4. Shyamaladevi’s husband Mohan Rao, who was an accounts officer with the defence forces, had passed away a few years ago. She used to get Rs 7,000 pension every month.
Harshavardhan, an unemployed and a habitual drinker, used to take money from his mother. He was also forcing her to sell off her share in the house and give him money. However, Shyamaladevi used to vehemently oppose his proposals. Y Shyamala Devi, 65, a widow who was living with her three sons at Satya Nagar Colony in Hayatnagar, was killed by her second son, Harshavardhan, at their residence. At around 2.30 pm, Shyamaladevi was sitting in a chair inside their compound wall. Harshavardhan came from behind and threw a boulder on her head. She died on the spot.
5. The retired man, Kummari Bhirugonda, was hacked to death by his son Mallaiah at Thadkal village in Banswada mandal in Nizamabad district.
Mallaiah entered into a heated argument over the pension money and attacked his father with an axe, killing him on the spot. The senior man refused to give money as Mallaiah was wasting it on liquor and other vices.
6. In Maturu in Daulatabad mandal in Mahbubnagar, an elderly woman was allegedly burnt alive by unidentified persons.
They locked her up in a room, poured kerosene and set her ablaze before fleeing the spot. Locals alleged that her son, who wanted to usurp her property, was involved in the incident.
7. 18-year-old, Alok Gari, slit the throat of his 45-year-old father, Fransis Gari, over some petty differences of opinion.
“The boy casually came to the police station and reported that he had murdered his father.” Neighbhours said the deceased was struck with a sharp blade when he asked his son not to drink too much. It led to a heated exchange between the two and then in a fit of rage the son killed him.
8. Miffed over a property row, a son allegedly engaged a hitman to eliminate his 56-year-old father. Nagender Bhagat, a landed farmer owning land worth crores, was a resident of Modinagar in rural Ghaziabad. He was allegedly beaten to death by Upendra, a contract killer hired for the job. He was engaged by a friend of Sanjay Bhagat, the victim’s son.

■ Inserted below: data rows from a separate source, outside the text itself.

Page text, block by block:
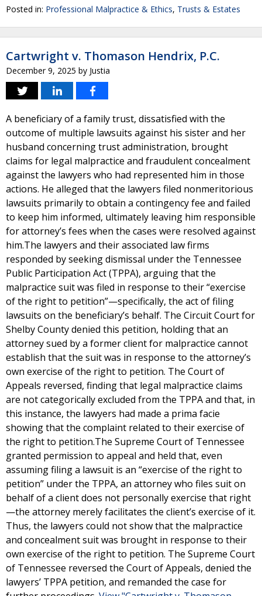
Posted in: Professional Malpractice & Ethics, Trusts & Estates
Cartwright v. Thomason Hendrix, P.C.
December 9, 2025 by Justia
A beneficiary of a family trust, dissatisfied with the
outcome of multiple lawsuits against his sister and her
husband concerning trust administration, brought
claims for legal malpractice and fraudulent concealment
against the lawyers who had represented him in those
actions. He alleged that the lawyers filed nonmeritorious
lawsuits primarily to obtain a contingency fee and failed
to keep him informed, ultimately leaving him responsible
for attorney’s fees when the cases were resolved against
him.The lawyers and their associated law firms
responded by seeking dismissal under the Tennessee
Public Participation Act (TPPA), arguing that the
malpractice suit was filed in response to their “exercise
of the right to petition”—specifically, the act of filing
lawsuits on the beneficiary’s behalf. The Circuit Court for
Shelby County denied this petition, holding that an
attorney sued by a former client for malpractice cannot
establish that the suit was in response to the attorney’s
own exercise of the right to petition. The Court of
Appeals reversed, finding that legal malpractice claims
are not categorically excluded from the TPPA and that, in
this instance, the lawyers had made a prima facie
showing that the complaint related to their exercise of
the right to petition.The Supreme Court of Tennessee
granted permission to appeal and held that, even
assuming filing a lawsuit is an “exercise of the right to
petition” under the TPPA, an attorney who files suit on
behalf of a client does not personally exercise that right
—the attorney merely facilitates the client’s exercise of it.
Thus, the lawyers could not show that the malpractice
and concealment suit was brought in response to their
own exercise of the right to petition. The Supreme Court
of Tennessee reversed the Court of Appeals, denied the
lawyers’ TPPA petition, and remanded the case for
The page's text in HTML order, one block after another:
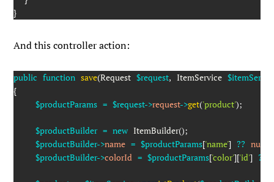
}
And this controller action:
public function save(Request $request, ItemService
{
$productParams = $request->request->get('product');
$productBuilder = new ItemBuilder();
$productBuilder->name = $productParams['name'] ?? null
$productBuilder->colorId = $productParams['color']['id'] ??
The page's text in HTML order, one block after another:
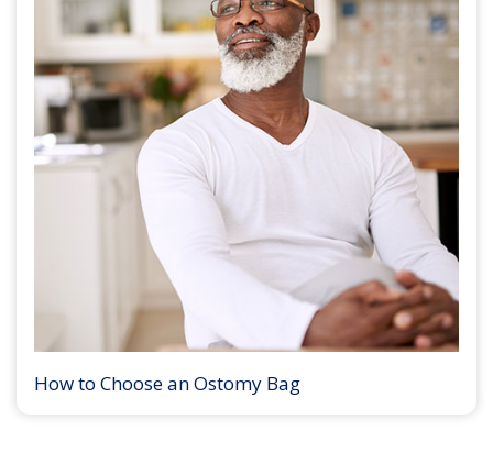
How to Choose an Ostomy Bag
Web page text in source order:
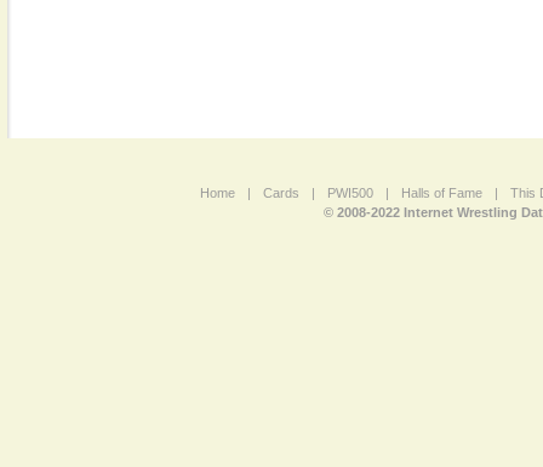
Home | Cards | PWI500 | Halls of Fame |
This
© 2008-2022 Internet Wrestling
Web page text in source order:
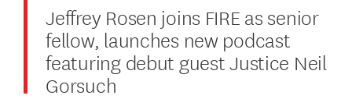
Jeffrey Rosen joins FIRE as senior
fellow, launches new podcast
featuring debut guest Justice Neil
Gorsuch
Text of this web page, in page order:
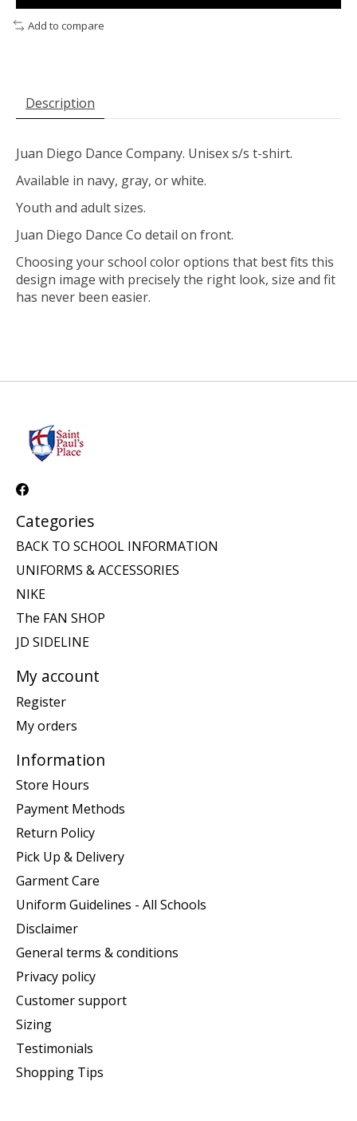
Add to compare
Description
Juan Diego Dance Company. Unisex s/s t-shirt.
Available in navy, gray, or white.
Youth and adult sizes.
Juan Diego Dance Co detail on front.
Choosing your school color options that best fits this
design image with precisely the right look, size and fit
has never been easier.
Categories
BACK TO SCHOOL INFORMATION
UNIFORMS & ACCESSORIES
NIKE
The FAN SHOP
JD SIDELINE
My account
Register
My orders
Information
Store Hours
Payment Methods
Return Policy
Pick Up & Delivery
Garment Care
Uniform Guidelines - All Schools
Disclaimer
General terms & conditions
Privacy policy
Customer support
Sizing
Testimonials
Shopping Tips
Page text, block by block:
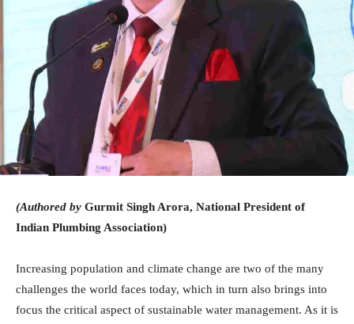
(Authored by Gurmit Singh Arora, National President of
Indian Plumbing Association)
Increasing population and climate change are two of the many
challenges the world faces today, which in turn also brings into
focus the critical aspect of sustainable water management. As it is
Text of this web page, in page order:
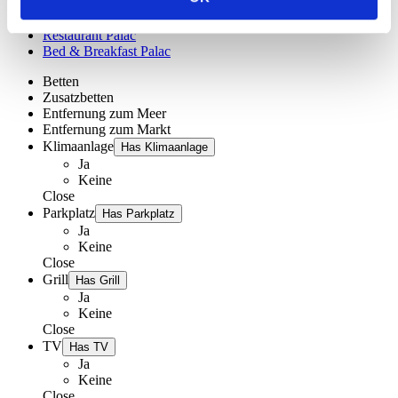
Restaurant Palac
Bed & Breakfast Palac
Betten
Zusatzbetten
Entfernung zum Meer
Entfernung zum Markt
Klimaanlage Has Klimaanlage
Ja
Keine
Close
Parkplatz Has Parkplatz
Ja
Keine
Close
Grill
Has Grill
Ja
Keine
Close
TV Has TV
Ja
Keine
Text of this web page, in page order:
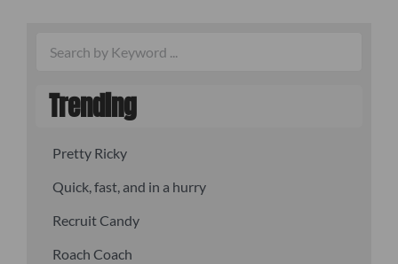
Trending
Pretty Ricky
Quick, fast, and in a hurry
Recruit Candy
Roach Coach
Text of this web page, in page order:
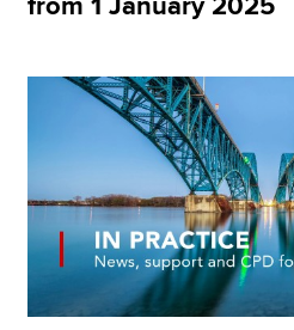
Apply
MyACCA
Search jobs
Find an accountant
Technical resources
Help & support
from 1 January 2025
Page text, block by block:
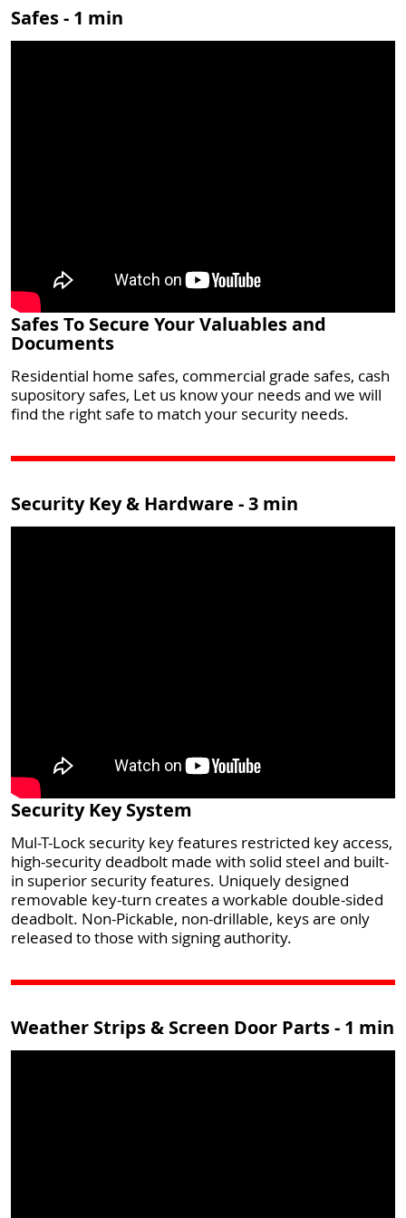
Safes - 1 min
Safes To Secure Your Valuables and
Documents
Residential home safes, commercial grade safes, cash
supository safes, Let us know your needs and we will
find the right safe to match your security needs.
Security Key & Hardware - 3 min
Security Key System
Mul-T-Lock security key features restricted key access,
high-security deadbolt made with solid steel and built-
in superior security features. Uniquely designed
removable key-turn creates a workable double-sided
deadbolt. Non-Pickable, non-drillable, keys are only
released to those with signing authority.
Weather Strips & Screen Door Parts - 1 min

Sanjay and his elder brother were locked in a property dispute with their father. Nagender had lodged an FIR and had claimed that his two sons were cheating him. However, he reached a compromise with his eldest son the next day. Annoyed with his father’s decision, Sanjay hired two criminals to kill his father by paying them Rs 1 lakh. To mislead the police, Sanjay later lodged an FIR about the murder of his father.
9. Peeved over being denied a share in family property, a 42-year-old man allegedly had his father killed by a contract killer.
On interrogation, the accused disclosed that he had sour relations with his father over the property in the village and three shops on Masoodpur Road which the victim had let out on hire. His father was having possession of all the property and was getting rents. Milan (son) met Deepak and offered him one shop of Masoodpur, if he killed his father. Deepak agreed to the proposal of Milan and stayed at his house to execute the plan to eliminate his father.
The Way Forward
Though above instances are perhaps cases of homicide or murder, yet the fact remains that each such instance is preceded by inflicting abuse on elderlies. In all probability only when the elderly refused to succumb to pressures of elder abuse that the killer committed the heinous crime of snuffing out life.
Given the situation, the only way forward is to create AWARENESS amongst Senior Citizens about their Legal Rights. Parents and Senior Citizens must voice their concerns, seek help and share their travails (if any) with their relatives, neighbours, friends or in absence of any of them with the NGOs who can help them.